- Born: March 1, 1957
- Died: January 20, 2021 (aged 63)
- Education: University of California, Berkeley Oberlin College
- Scientific career
- Fields: Molecular Biophysics
- Workplaces: Georgia Tech University of Minnesota

= Bridgette Barry =

American biophysicist and biochemist (1957–2021)

Bridgette Anne Barry (March 1, 1957 – January 20, 2021) was an American biophysicist and biochemist. She was a professor and researcher of molecular biophysics and biochemistry in the Georgia Tech chemistry and biochemistry department from 2003 until her death. Her research focused on protein electron and oxygen evolution mechanisms.

== Education ==
Barry attended Oberlin College in Oberlin, Ohio, and received a Bachelor of Arts in chemistry with high honors in 1978. She later received her Ph.D. in chemistry at the University of California, Berkeley in December 1984.

== Career ==
Barry began her teaching career at the University of Minnesota in 1988 as a professor and later became a professor at the Georgia Institute of Technology in 2003. She was a member of Georgia Institute of technology's Parker H. Petit Institute for Bioengineering and Bioscience.

=== Research ===
Barry's lab focused on how the protein matrix facilitates biological catalysis by utilizing spectroscopic, biochemical, and structural techniques to describe the reaction coordinate. Some topics include photosynthetic water oxidation and solar energy conversion, biomimetic peptide models, and proton-coupled electron transfer and DNA synthesis.

== Awards and honors ==

Barry held the Graduate Opportunity Fellowship at the University of California (1982-1983), McKnight Postdoctoral Fellowship at Michigan State University (1985), Public Health Service Award at the National Institutes of Health (1985-1988), Faculty Summer Research Fellowship at the University of Minnesota (1989), fellowship at the American Association for the Advancement of Science (2009), and fellowship at the American Chemical Society (2010).

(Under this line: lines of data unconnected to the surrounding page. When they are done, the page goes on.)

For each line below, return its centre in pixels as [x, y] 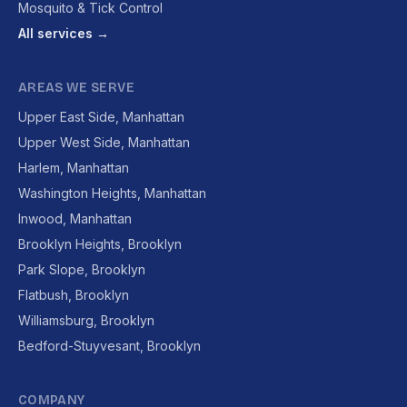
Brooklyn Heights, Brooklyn [100, 244]
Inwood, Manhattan [75, 218]
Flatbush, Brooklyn [74, 295]
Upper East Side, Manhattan [101, 117]
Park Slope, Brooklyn [82, 269]
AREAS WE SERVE [76, 88]
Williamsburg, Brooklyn [86, 320]
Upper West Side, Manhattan [104, 142]

She participated in the Bush Foundation Faculty Development Program (1992-1993) and received the Bush Sabbatical Award from the University of Minnesota in 1997. During that same year, Barry also received the Career Advancement Award from the National Science Foundation. She is a national honorary member of Iota Sigma Pi. Barry was awarded the Faculty Mentoring Award from Georgia Institute of Technology in 2012.

== Selected works ==
- Guo, Zhanjun; He, Jiayuan; Barry, Bridgette (2018). "Calcium, conformational selection, and redox-active tyrosine YZ in the photosynthetic oxygen-evolving cluster". Proceedings of the National Academy of Sciences.
- Brahmachari, U.; Gonthier, J.; Sherrill, C; Barry, B. (2018). "Chloride Maintains a Protonated Internal Water Network in the Photosynthetic Oxygen Evolving Complex". ACS Publications.